**Assigned task**
Write out exactly, and only, the lines below from the line with "Caution (35, 456, 75, 470)" through the line with "il numero totale"; pictures do not belong in the copy.

**Collected data entries**
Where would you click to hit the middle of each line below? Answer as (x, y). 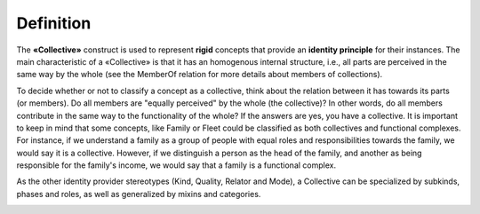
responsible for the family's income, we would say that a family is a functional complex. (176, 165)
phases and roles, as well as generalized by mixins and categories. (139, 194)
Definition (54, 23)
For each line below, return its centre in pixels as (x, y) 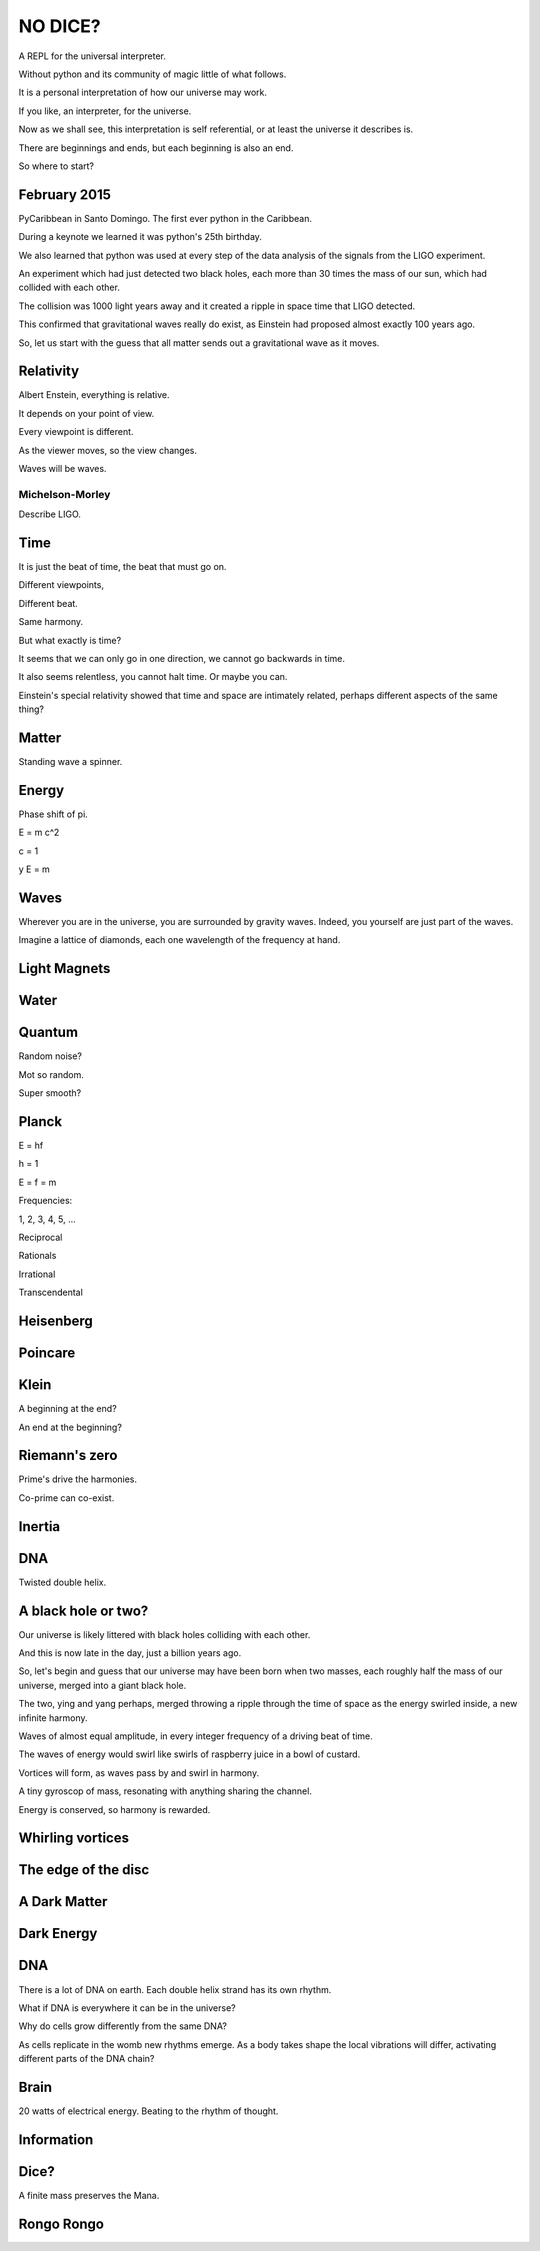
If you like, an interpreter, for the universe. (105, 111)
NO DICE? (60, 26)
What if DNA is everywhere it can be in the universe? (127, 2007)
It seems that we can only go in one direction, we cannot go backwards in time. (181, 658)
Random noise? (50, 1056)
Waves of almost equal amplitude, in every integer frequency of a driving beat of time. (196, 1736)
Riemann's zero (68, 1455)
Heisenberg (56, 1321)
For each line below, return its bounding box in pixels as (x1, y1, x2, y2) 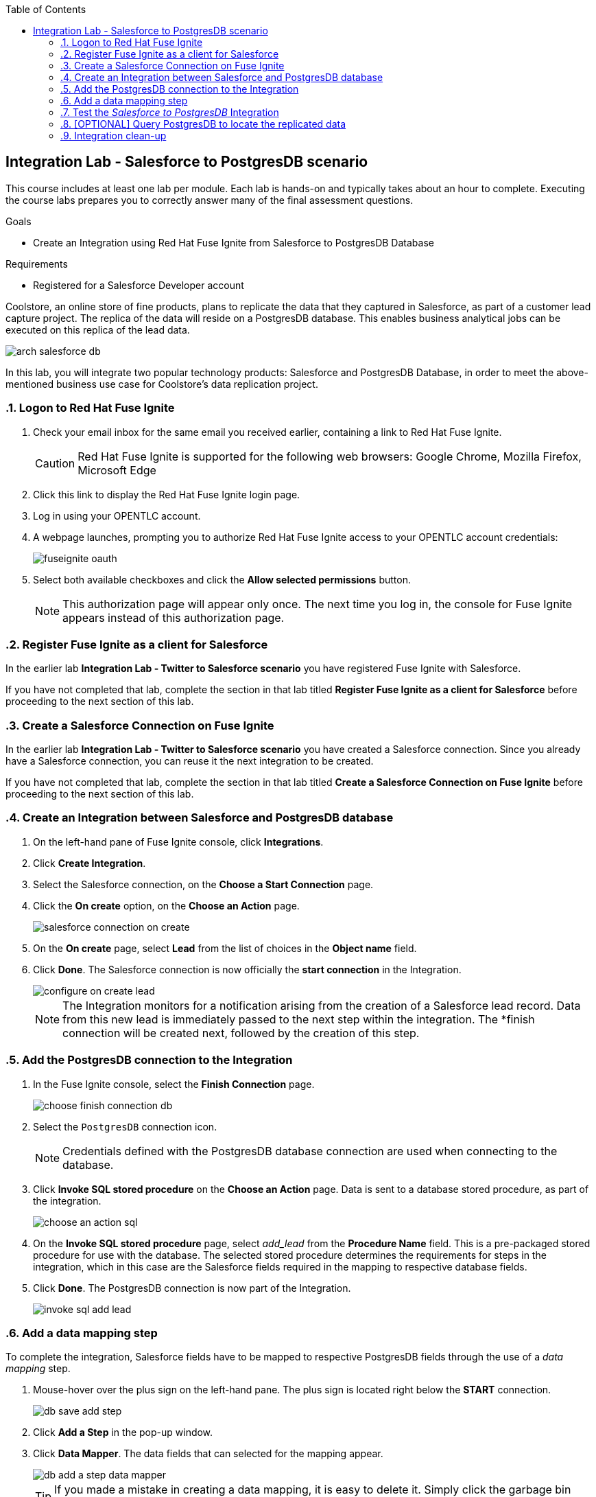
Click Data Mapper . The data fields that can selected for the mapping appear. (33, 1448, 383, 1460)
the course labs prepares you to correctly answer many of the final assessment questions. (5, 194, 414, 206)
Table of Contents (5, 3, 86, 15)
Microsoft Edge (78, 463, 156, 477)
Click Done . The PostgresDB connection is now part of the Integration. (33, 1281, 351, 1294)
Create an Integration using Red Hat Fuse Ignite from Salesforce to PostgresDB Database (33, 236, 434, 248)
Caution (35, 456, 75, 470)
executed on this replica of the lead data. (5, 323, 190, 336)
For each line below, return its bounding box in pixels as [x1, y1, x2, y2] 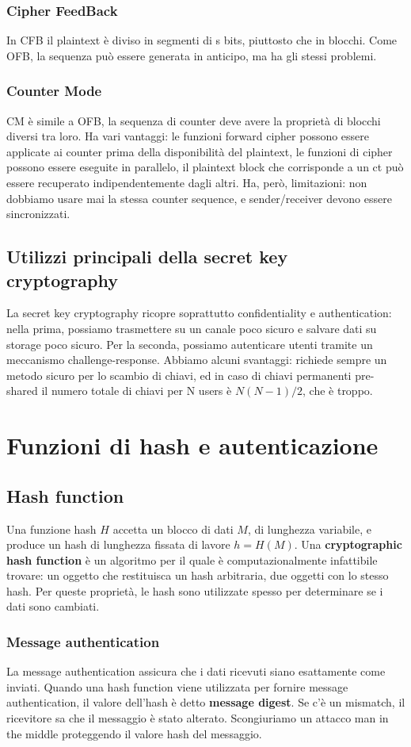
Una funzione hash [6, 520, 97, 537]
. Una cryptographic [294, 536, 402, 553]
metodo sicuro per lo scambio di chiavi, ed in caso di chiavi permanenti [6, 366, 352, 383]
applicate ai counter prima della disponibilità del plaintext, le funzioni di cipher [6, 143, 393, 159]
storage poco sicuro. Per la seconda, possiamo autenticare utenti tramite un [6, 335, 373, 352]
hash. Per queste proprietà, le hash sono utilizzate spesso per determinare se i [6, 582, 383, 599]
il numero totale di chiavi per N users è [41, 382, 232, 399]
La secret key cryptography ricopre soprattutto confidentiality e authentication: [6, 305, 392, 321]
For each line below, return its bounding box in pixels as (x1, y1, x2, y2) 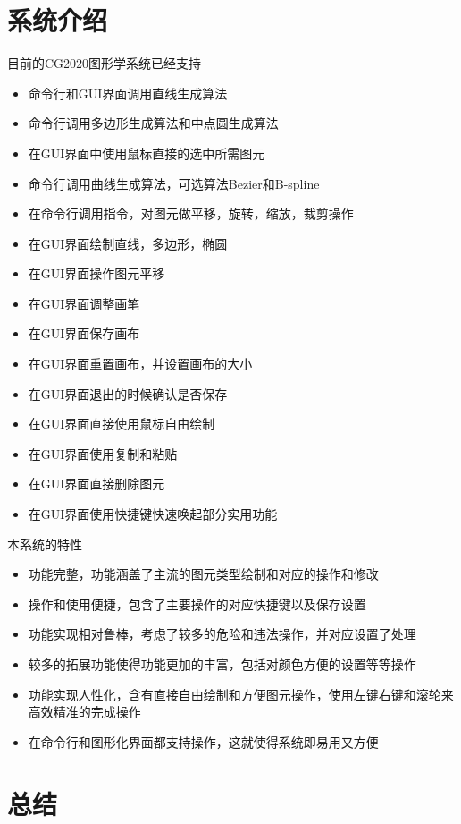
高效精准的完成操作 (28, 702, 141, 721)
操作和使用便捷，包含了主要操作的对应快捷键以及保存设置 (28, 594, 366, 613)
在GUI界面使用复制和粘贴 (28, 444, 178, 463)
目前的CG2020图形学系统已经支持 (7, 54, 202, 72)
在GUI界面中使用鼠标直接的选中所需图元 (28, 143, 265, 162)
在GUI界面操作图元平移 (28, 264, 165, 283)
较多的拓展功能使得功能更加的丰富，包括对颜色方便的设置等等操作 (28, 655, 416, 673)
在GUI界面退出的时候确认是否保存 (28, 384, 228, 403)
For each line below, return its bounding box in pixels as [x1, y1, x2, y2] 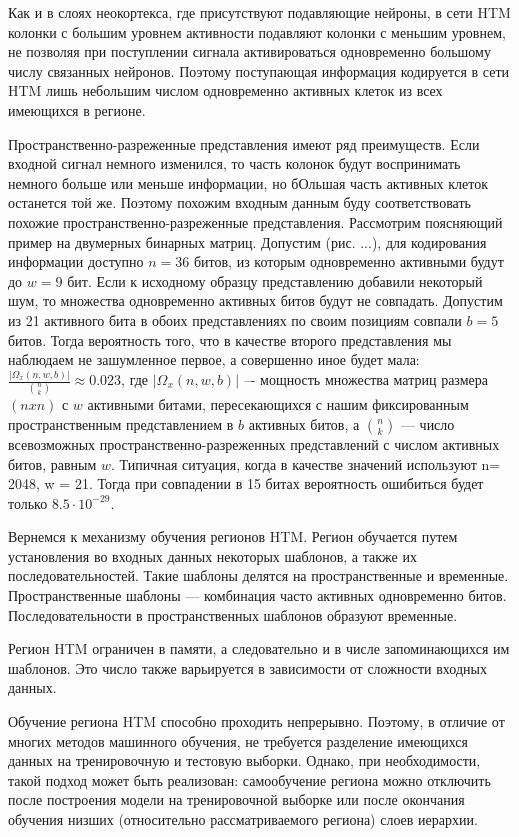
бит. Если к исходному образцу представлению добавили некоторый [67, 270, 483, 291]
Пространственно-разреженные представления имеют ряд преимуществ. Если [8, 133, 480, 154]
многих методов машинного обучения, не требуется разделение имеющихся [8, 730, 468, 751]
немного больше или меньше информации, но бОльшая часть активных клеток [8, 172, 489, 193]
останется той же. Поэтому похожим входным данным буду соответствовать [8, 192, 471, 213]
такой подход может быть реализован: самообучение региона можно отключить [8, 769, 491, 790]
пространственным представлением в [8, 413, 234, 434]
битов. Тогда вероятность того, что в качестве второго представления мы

**Problem solution**
Caution (35, 456, 75, 470)
executed on this replica of the lead data. (5, 323, 190, 336)
For each line below, return its bounding box in pixels as [x1, y1, x2, y2] 
Una funzione hash [6, 520, 97, 537]
. Una cryptographic [294, 536, 402, 553]
metodo sicuro per lo scambio di chiavi, ed in caso di chiavi permanenti [6, 366, 352, 383]
applicate ai counter prima della disponibilità del plaintext, le funzioni di cipher [6, 143, 393, 159]
storage poco sicuro. Per la seconda, possiamo autenticare utenti tramite un [6, 335, 373, 352]
hash. Per queste proprietà, le hash sono utilizzate spesso per determinare se i [6, 582, 383, 599]
il numero totale di chiavi per N users è [41, 382, 232, 399]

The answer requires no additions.